[[ Given records, beginning ]]

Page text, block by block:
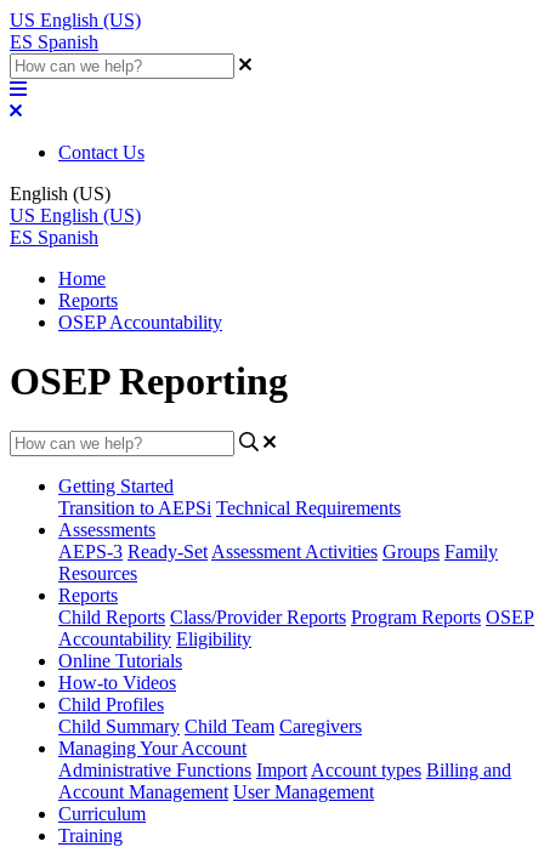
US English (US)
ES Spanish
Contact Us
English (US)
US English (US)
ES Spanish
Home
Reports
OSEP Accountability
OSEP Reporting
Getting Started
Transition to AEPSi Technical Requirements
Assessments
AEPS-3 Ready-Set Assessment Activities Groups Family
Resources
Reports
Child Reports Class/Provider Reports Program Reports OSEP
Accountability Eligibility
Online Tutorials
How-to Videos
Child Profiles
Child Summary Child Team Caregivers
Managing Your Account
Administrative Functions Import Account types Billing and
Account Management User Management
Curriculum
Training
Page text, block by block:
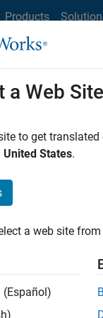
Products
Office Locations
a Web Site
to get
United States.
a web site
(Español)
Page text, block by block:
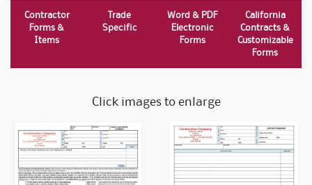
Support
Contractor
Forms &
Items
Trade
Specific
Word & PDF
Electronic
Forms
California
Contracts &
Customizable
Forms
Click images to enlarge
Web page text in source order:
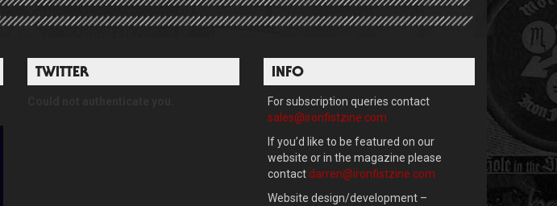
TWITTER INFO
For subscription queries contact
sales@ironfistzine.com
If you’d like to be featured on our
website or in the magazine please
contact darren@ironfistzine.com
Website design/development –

[[ Given records, end ]]

#### Exercise brief
All entries above are to be restated exactly, with every image omitted.

#### Result of this exercise
Page text, block by block:
US English (US)
ES Spanish
Contact Us
English (US)
US English (US)
ES Spanish
Home
Reports
OSEP Accountability
OSEP Reporting
Getting Started
Transition to AEPSi Technical Requirements
Assessments
AEPS-3 Ready-Set Assessment Activities Groups Family
Resources
Reports
Child Reports Class/Provider Reports Program Reports OSEP
Accountability Eligibility
Online Tutorials
How-to Videos
Child Profiles
Child Summary Child Team Caregivers
Managing Your Account
Administrative Functions Import Account types Billing and
Account Management User Management
Curriculum
Training
Page text, block by block:
Products
Office Locations
a Web Site
to get
United States.
a web site
(Español)
Page text, block by block:
Support
Contractor
Forms &
Items
Trade
Specific
Word & PDF
Electronic
Forms
California
Contracts &
Customizable
Forms
Click images to enlarge
Web page text in source order:
TWITTER INFO
For subscription queries contact
sales@ironfistzine.com
If you’d like to be featured on our
website or in the magazine please
contact darren@ironfistzine.com
Website design/development –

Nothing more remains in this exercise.